Question under study: Emergency room (ER) interpretation of the ECG is critical to assessment of patients with acute coronary syndromes (ACS). Our aim was to assess its reliability in our institution, a tertiary teaching hospital.

Methods: Over a 6-month period all consecutive patients admitted for ACS were included in the study. ECG interpretation by emergency physicians (EPs) was recorded on a preformatted sheet and compared with the interpretation of two specialist physicians (SPs).
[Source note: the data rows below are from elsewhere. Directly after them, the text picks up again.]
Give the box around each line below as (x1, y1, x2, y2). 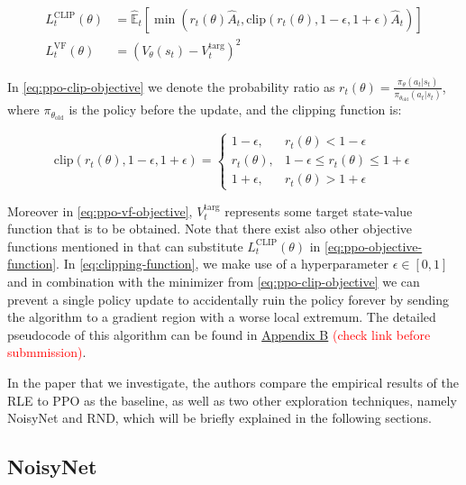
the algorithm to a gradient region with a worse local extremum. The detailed (7, 307, 436, 326)
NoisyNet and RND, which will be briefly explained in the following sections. (7, 408, 432, 427)
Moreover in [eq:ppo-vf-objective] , (7, 201, 193, 220)
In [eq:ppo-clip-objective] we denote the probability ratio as (7, 77, 335, 96)
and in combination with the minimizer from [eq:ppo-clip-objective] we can (7, 272, 420, 291)
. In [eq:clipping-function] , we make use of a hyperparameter (56, 254, 388, 273)
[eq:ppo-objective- (324, 236, 423, 255)
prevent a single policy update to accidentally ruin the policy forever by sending (7, 289, 449, 308)

Discrepancies between the 2 specialists were resolved by an ECG specialist.

Results: Over the 6-month period, 692 consecutive patients were admitted with suspected ACS. ECG interpretation was available in 641 cases (93%). Concordance between SPs was 87%. Interpretation of normality or abnormality of the ECG was concordant between EPs and SPs in 475 cases (74%, kappa = 0.51). Interpretation of ischaemic modifications was concordant in 69% of cases, and as many ST segment elevations were unrecognised as overdiagnosed (5% each). The same findings occurred for ST segment depressions and negative T waves (12% each).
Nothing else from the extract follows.